If 2020 was the year of the pivot then 2021 is the year for rebuilding, resetting and growth. We’ve put together our top 7 tips to help with your retail businesses rebuild.
1. Triage your bricks and mortar store
Take stock of the current landscape. What are your competitors doing? What are you doing differently to 2020 and years prior? Are there any opportunities you could be capitalising on?
By forecasting scenarios you can make an assessment of your businesses sustainability in challenging times. Although no retailer wants to promote a competitor, in the case of supply chain shortages you may need to collaborate to share delivery costs and keep operating.
2. Have a crisis management plan in place
After facing an unprecedented year, business owners are now very familiar with having to pivot in unfamiliar times. Now that you’ve triaged your store and identified your current landscape you can create a crisis management plan to prepare for times of distress.
A key part of your crisis management would be to take a Control Tower approach, also known as a Single Source of Truth that contains all relevant information to help you make effective decisions fast.
Accept that a fresh outbreak or third wave could have impacts on supply constraints, decline in consumer confidence and potential staff shortages. With your complete crisis management plan in hand, your business will be in the best position to weather fresh challenges.
3. Deliver on digital offerings
Customers demand for digital shopping and home delivery or contactless pickup exploded throughout 2020. Now that customers have tasted digital and on-demand services they are unlikely to turn back.

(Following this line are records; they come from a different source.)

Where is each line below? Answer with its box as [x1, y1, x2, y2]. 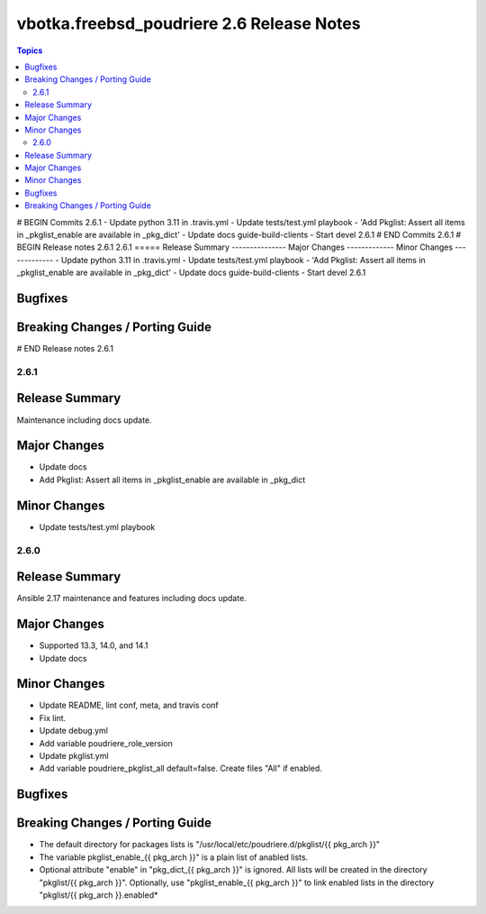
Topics [16, 45, 43, 56]
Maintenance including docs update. [16, 415, 152, 425]
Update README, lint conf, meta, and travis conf [39, 699, 220, 711]
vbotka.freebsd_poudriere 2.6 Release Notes [16, 14, 361, 33]
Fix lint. [39, 712, 67, 723]
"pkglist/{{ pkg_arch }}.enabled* [39, 889, 158, 900]
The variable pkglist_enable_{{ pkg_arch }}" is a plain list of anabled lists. [39, 852, 309, 863]
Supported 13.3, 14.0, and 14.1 [39, 640, 148, 651]

Ensure your systems can handle a large spike in traffic, optimise your online offerings and ensure your delivery chain is as seamless and contactless as possible. Have you implemented click-and-collect? How can you ensure it’s a quick and seamless process for your customers. Help them capitalise on convenience and keep them coming back.
4. Reward loyalty
Your customers have spent their money supporting your store in a time where there are multiple options available and customers are perhaps more discerning with their funds. Reward your customers with special offers, thank yous, limited specials and a points system just for your members.
People will reflect back on lockdown and will remember how they were treated. Your customer service will be a consideration for savvy shoppers. Connect to your customer base and give them added value to ensure they keep coming back to your business.
5. Adopt an agile mindset
Agile is a fundamental change to how your business is currently working. This mindset change needs to come from the top. By being an Agile retailer you can serve your customers better and be better able to complete with emerging eCommerce brands.
Agile starts with seeking customer feedback, rapidly generating actions from the feedback, testing and then repeating the cycle. Agile allows processes to change quickly and deliver value faster.
6. Combine the online and in-store marketing spend
Google and Facebook now track in store visits as well as time spent on your eCommerce store or website. By combining your marketing spend to encompass digital and bricks and mortar, you can continue to work towards provable in-store conversion from your ads.
From an in-store customer, who then gets online, you can push your customer back in store through remarketing, email or pushing the hyperlocal in person experience.
7. Be a force for good
People have faced immeasurable and widespread challenges this year, both economically and and personally. Retailers are an important part of their customers lives and are where customers turn for the goods they need. Be a positive force in reassuring customers and the community.
Retailers have an opportunity to make small process changes to benefit the larger community. Perhaps it is placing limits on the number of products that are in high demand or short supply, or going the extra mile for customers with home delivery. Customers remember the retailers and businesses that were there for them during lockdown and will be keen to come back and support local businesses in 2021.